Alibaba announced on 3 August 2026 Qwen 3.8-Max, a 2.4-trillion-parameter model touted as bringing improvements in coding, office work and research. The weights are due to be released the following week. A week after Kimi K3's actually went live, the race for openness is heating up among Chinese labs.
In late July, we documented the release of the weights for Kimi K3, then the largest open model ever distributed. A week later, a competitor announces a model of comparable size with the same promise. Let's look at what this means.
What is being announced
Qwen 3.8-Max boasts 2.4 trillion parameters, placing it in the same category as the largest current open models. Alibaba highlights improvements on three fronts: programming, collaborative office work, and document search.
This positioning is telling. It's not about claiming the best overall performance, but targeting the uses where businesses actually spend money. Code and administrative work account for most of the workloads billed today, as we saw with the ATLAS study.

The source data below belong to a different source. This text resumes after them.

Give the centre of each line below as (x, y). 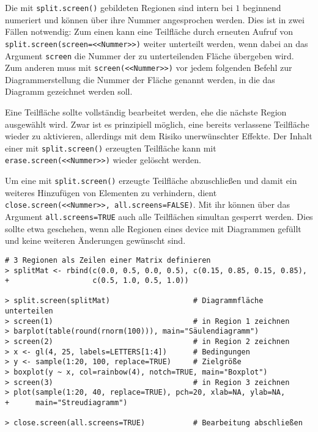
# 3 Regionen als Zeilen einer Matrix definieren (108, 260)
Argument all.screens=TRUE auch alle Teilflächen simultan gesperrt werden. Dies (159, 216)
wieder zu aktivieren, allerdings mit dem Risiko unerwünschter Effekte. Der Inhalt (159, 136)
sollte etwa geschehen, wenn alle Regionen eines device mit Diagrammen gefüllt (153, 228)
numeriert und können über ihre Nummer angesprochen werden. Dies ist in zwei (155, 19)
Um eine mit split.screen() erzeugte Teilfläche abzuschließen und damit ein (151, 181)
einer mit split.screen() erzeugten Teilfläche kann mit (111, 148)
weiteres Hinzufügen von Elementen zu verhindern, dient (111, 192)
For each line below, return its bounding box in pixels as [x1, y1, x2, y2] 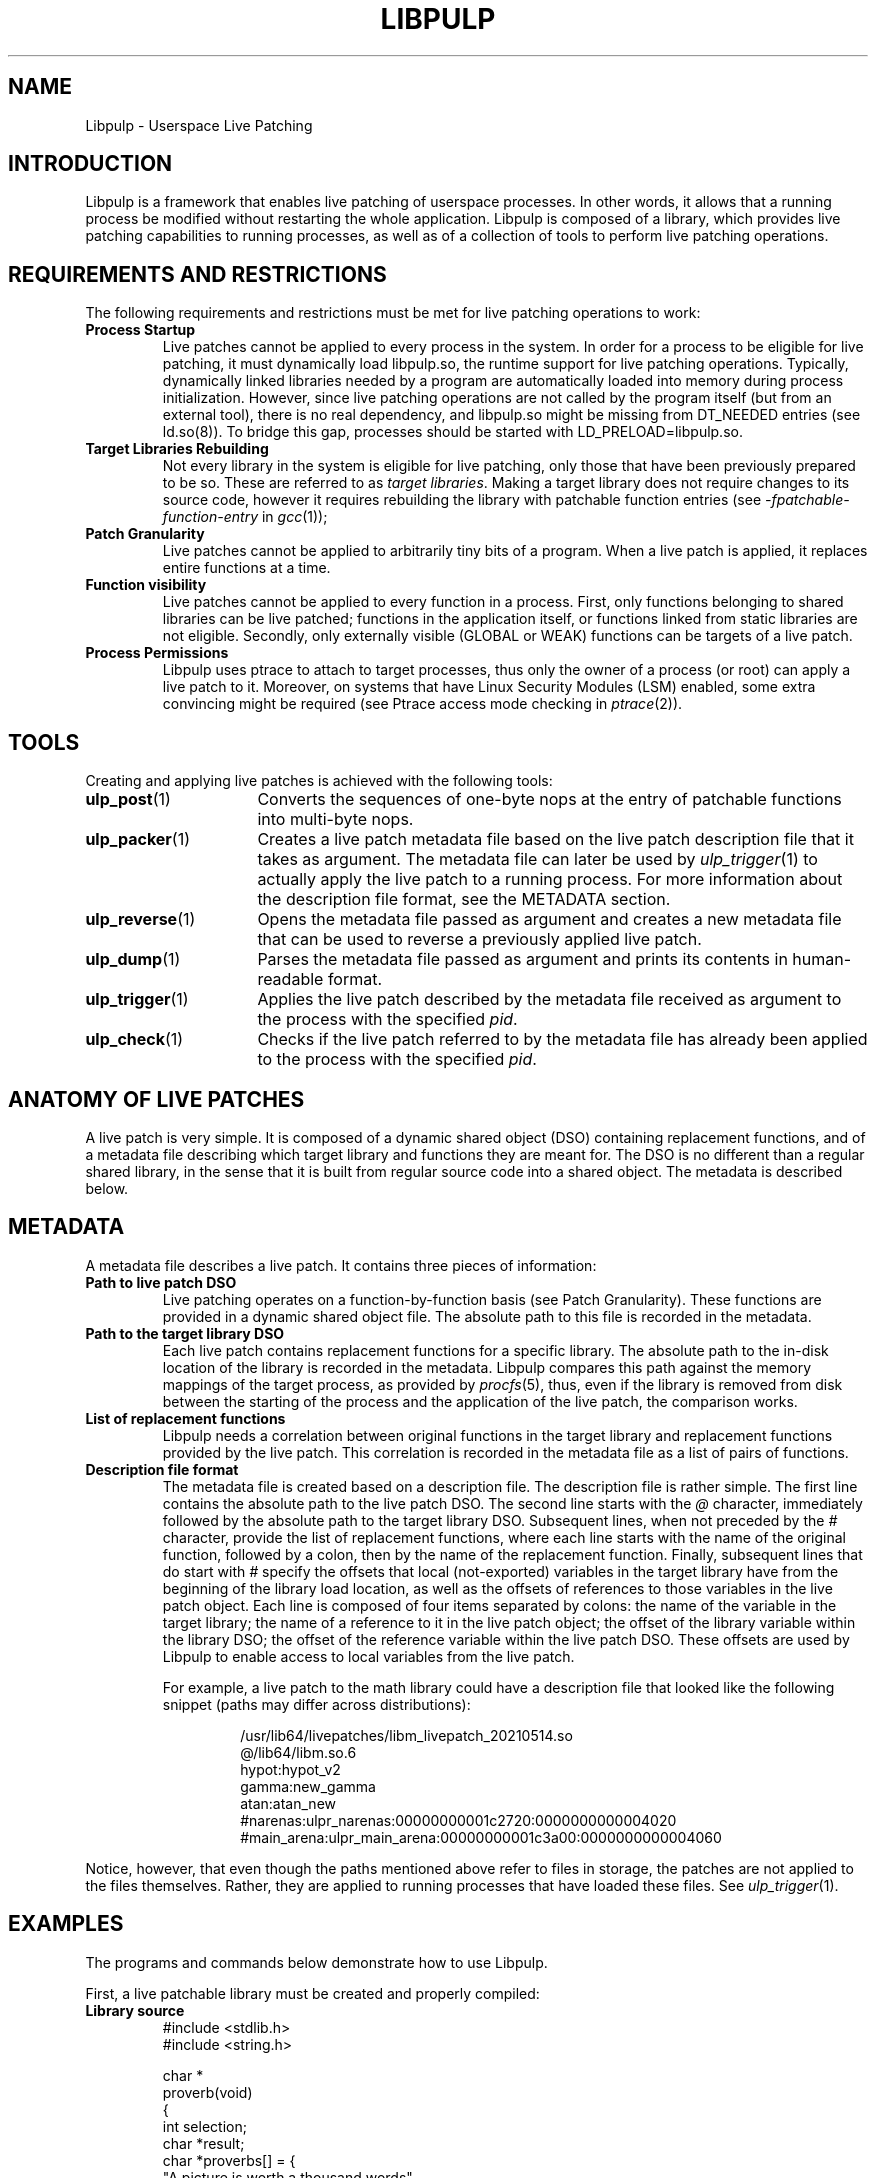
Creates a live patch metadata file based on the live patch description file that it [257, 829, 854, 850]
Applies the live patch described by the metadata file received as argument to [257, 989, 842, 1010]
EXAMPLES [8, 1911, 124, 1937]
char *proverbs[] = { [162, 2151, 296, 2169]
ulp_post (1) [85, 789, 171, 810]
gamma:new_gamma [240, 1777, 376, 1795]
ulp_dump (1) [85, 949, 181, 970]
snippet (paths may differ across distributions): [162, 1695, 471, 1713]
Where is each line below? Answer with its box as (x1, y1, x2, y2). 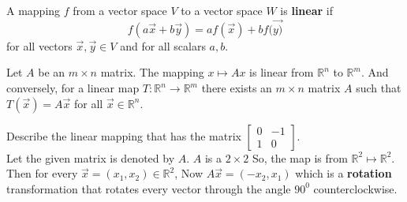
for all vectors (6, 37, 73, 54)
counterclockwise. (313, 180, 398, 196)
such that (356, 80, 401, 95)
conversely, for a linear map (6, 80, 140, 95)
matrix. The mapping (100, 64, 204, 80)
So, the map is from (252, 149, 348, 166)
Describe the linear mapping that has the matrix (6, 127, 241, 144)
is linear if (280, 2, 333, 18)
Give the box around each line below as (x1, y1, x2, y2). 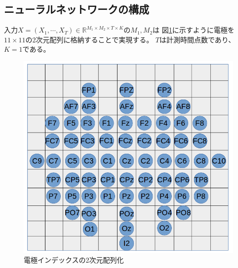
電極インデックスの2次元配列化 (24, 255, 124, 265)
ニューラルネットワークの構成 (4, 1, 149, 17)
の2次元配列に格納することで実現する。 (25, 34, 154, 44)
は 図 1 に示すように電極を (153, 25, 235, 35)
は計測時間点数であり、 (159, 34, 236, 44)
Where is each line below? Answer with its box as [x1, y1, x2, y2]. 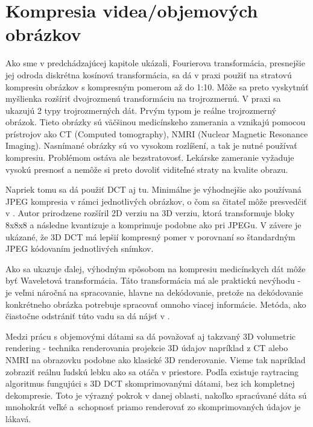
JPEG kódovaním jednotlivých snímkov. [5, 242, 154, 255]
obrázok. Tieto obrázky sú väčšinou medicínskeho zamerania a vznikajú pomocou [5, 116, 306, 128]
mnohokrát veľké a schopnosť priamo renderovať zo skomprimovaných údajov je [5, 401, 301, 413]
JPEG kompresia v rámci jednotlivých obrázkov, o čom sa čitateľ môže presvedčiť [5, 195, 307, 207]
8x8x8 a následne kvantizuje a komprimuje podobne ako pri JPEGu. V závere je [5, 219, 302, 231]
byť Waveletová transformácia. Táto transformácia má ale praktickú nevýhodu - [5, 274, 301, 287]
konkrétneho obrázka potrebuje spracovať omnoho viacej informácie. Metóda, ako [5, 298, 306, 310]
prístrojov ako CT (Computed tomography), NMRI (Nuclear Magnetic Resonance [5, 127, 308, 140]
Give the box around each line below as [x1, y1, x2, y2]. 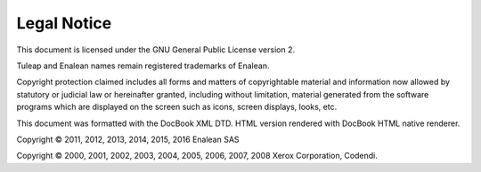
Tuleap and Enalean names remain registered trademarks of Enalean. [16, 60, 270, 71]
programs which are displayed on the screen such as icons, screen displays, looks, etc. [16, 102, 338, 113]
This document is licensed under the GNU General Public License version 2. [16, 44, 296, 55]
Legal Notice [16, 13, 112, 33]
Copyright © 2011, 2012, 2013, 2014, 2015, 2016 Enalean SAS [16, 134, 240, 145]
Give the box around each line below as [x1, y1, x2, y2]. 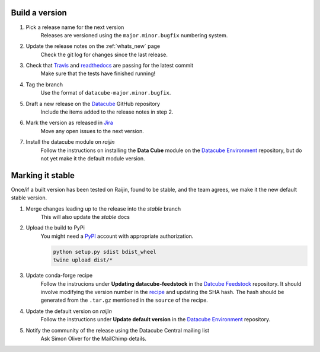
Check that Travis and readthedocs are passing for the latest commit [25, 62, 194, 69]
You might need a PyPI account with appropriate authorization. [40, 232, 194, 240]
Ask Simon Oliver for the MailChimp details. [40, 335, 147, 342]
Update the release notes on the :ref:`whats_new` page [25, 43, 160, 50]
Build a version [11, 8, 68, 18]
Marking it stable [11, 170, 75, 180]
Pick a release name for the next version [25, 24, 124, 31]
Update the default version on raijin [25, 308, 112, 315]
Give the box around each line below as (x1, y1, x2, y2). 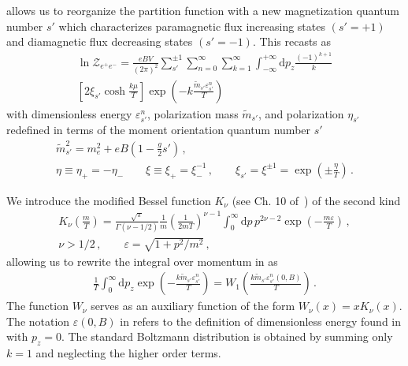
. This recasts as (252, 33, 332, 50)
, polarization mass (147, 105, 239, 121)
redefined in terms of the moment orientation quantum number (6, 121, 311, 138)
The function (6, 297, 69, 314)
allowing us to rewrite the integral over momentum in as (6, 252, 278, 269)
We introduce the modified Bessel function (6, 192, 211, 208)
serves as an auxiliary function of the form (91, 297, 295, 314)
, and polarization (258, 105, 344, 121)
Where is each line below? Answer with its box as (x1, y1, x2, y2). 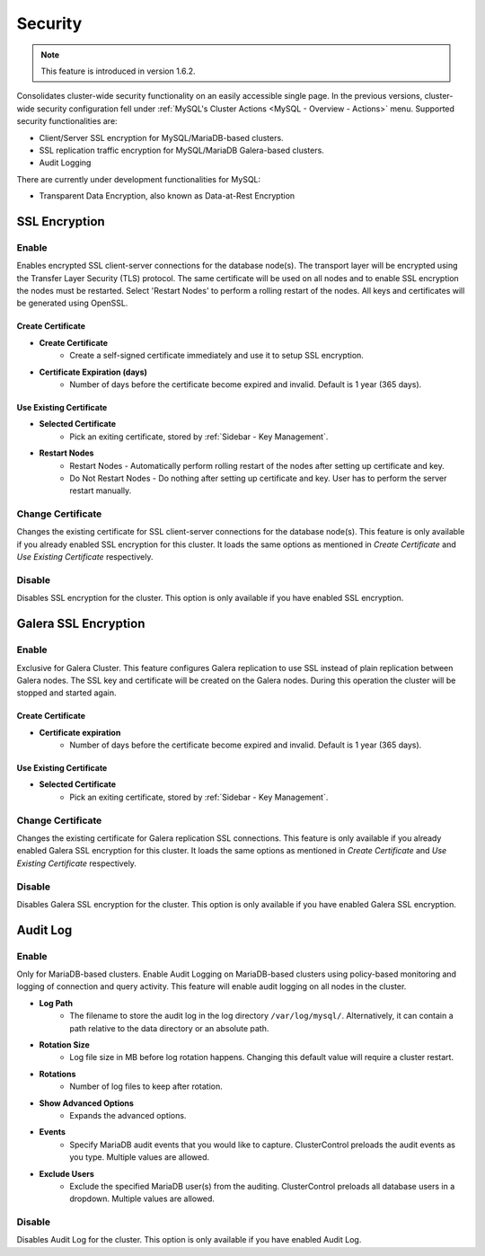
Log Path (39, 997, 74, 1008)
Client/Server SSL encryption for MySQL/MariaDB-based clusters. (39, 132, 284, 143)
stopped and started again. (16, 687, 117, 698)
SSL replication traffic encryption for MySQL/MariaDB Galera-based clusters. (39, 145, 325, 155)
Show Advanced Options (39, 1097, 135, 1109)
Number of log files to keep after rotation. (69, 1081, 224, 1092)
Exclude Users (39, 1168, 94, 1179)
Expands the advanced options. (69, 1110, 187, 1120)

The promise to open the weights the following week deserves the same caution we applied to Kimi K3: an announced date is not a downloadable file. Moonshot kept its commitment on time, setting a favourable precedent, but each promise is judged when it comes due.
As with any launch announcement, the performance claims come from the lab itself and have not been independently verified at the time of writing. The parameter count, moreover, says nothing on its own: you'd need to know the share actually activated per request, as we explained regarding mixture-of-experts architectures. A 2.4-trillion-parameter model where 40 billion work at any given moment does not have the same cost profile as an equivalent dense model.
What this accumulation reveals
In three weeks, we've covered Kimi K3 and its 2.8 trillion parameters, a DeepSeek update at 14 cents per million tokens, and now Qwen 3.8-Max. Three Chinese labs, three major announcements, two openness promises kept or in progress.
This pace produces a mechanical effect we now observe every week: it pushes prices down everywhere. The 80% price cut announced by OpenAI can't be explained solely by technical gains. It fits into a market where a competitor offers similar capabilities for a fraction of the price, or even free to download.
For users, this is unambiguously good news. For the sector's balance, the question remains open: an industry where the core product becomes free must find its profitability elsewhere, and no one yet knows where.
What to take away
The important point is not the parameter count, which will become mundane in six months. It's that openness has become a systematic competitive argument rather than a militant exception.
A year ago, publishing the weights of a state-of-the-art model was a political gesture. Today, it's an expected box on a product announcement, to the point that a lab that didn't do it would have to explain itself. This shift, which we detailed in our article on open models, is arguably the most structural development of 2026. The question is how long an industry can sustain this pace while giving away its product.